In addition to fluoride-free toothpaste, I would look for SLS (sodium lauryl sulfate)-free toothpaste. SLS is a harsh detergent present in most toothpastes, even natural ones like Tom's of Maine, and can cause skin rashes and canker sores (it is also in some shampoos, lots of cleaning solutions, etc.). It may be hard to find but look in a natural foods store or check out children's toothpastes. I used to have perioral dermatitis (not pregnancy-related, but rosacea-related), and it's been gone since I switched to SLS-free toothpaste.


----------



## 1babysmom (May 22, 2006)

Quote:


> Originally Posted by *somegirl99*
> 
> 
> 
> ...


Yes, we avoid SLS is pretty much everything! 

We actually use homemade toothpaste most often.


----------



## 1babysmom (May 22, 2006)

Quote:


> Originally Posted by *lwade02*
> 
> Did any of you ladies nurse your children after birth? I was told that once my hormones settled after birth, it would improve (I also have POD), but I haven't seen any improvement. I am thinking about going on an elimination diet to see if I can find a "gut" cause. It sounds like in all of your experiences it cleared up in between pregnancies...

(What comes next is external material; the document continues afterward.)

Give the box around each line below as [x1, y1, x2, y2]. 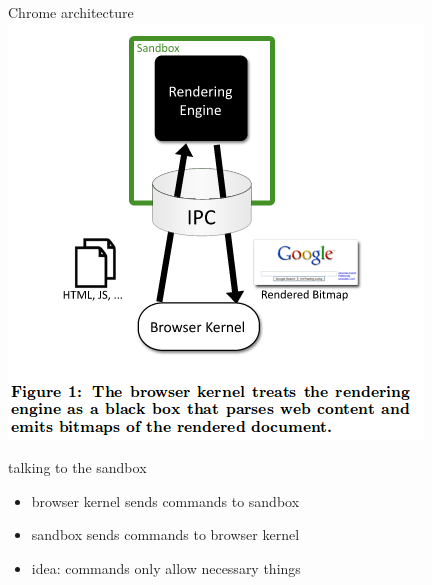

I have nursed all of mine. I definitely seem to have a connection between pregnancy and the POD flare-ups because I don't notice it much at all (if ever) after birth.


----------



## katechez (Nov 15, 2012)

Quote:


> Originally Posted by *somegirl99*
> 
> 
> 
> ...


Quote:


> Originally Posted by *1babysmom*
> 
> Yes, we avoid SLS is pretty much everything!
> 
> We actually use homemade toothpaste most often.


I also use a flouride free toothpaste and avoid SLS at all costs! I have started using manuka honey soap and coconut oil as moisturiser and this seems to have helped to settle it down.


----------



## katechez (Nov 15, 2012)

Quote:


> Originally Posted by *lwade02*
> 
> Did any of you ladies nurse your children after birth? I was told that once my hormones settled after birth, it would improve (I also have POD), but I haven't seen any improvement. I am thinking about going on an elimination diet to see if I can find a "gut" cause. It sounds like in all of your experiences it cleared up in between pregnancies...


I also nursed my daughters, it seemed to hang around for me whilst nursing but clears up when I am not pregnant or nursing,


----------



## 1babysmom (May 22, 2006)

Okay, I am bumping my own ancient thread here because I'm struggling with it again pretty badly at about 12 weeks. I thought I'd learned the "triggers" but this time it feels like there are even MORE that I have to try and figure out!!! I wish there were some set in stone answers, because it's so ugly and sometimes uncomfortable.


----------



## Nazsmum (Aug 5, 2006)

I know that this is older. How are you making out??


----------



## Jackeltree (Jan 6, 2017)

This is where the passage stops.